Reproduce the data that follows character for character, but omit its pictures.

== Task input

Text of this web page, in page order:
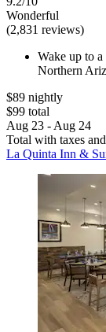
Wonderful
(2,831 reviews)
Wake up to
Northern
$89 nightly
$99 total
Aug 23 - Aug 24
Total with taxes
La Quinta Inn &
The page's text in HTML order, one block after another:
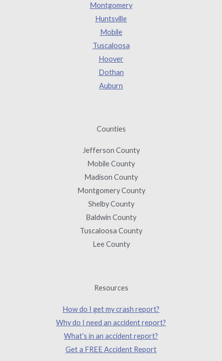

====

Output for this exercise:
Text of this web page, in page order:
Wonderful
(2,831 reviews)
Wake up to
Northern
$89 nightly
$99 total
Aug 23 - Aug 24
Total with taxes
La Quinta Inn &
The page's text in HTML order, one block after another:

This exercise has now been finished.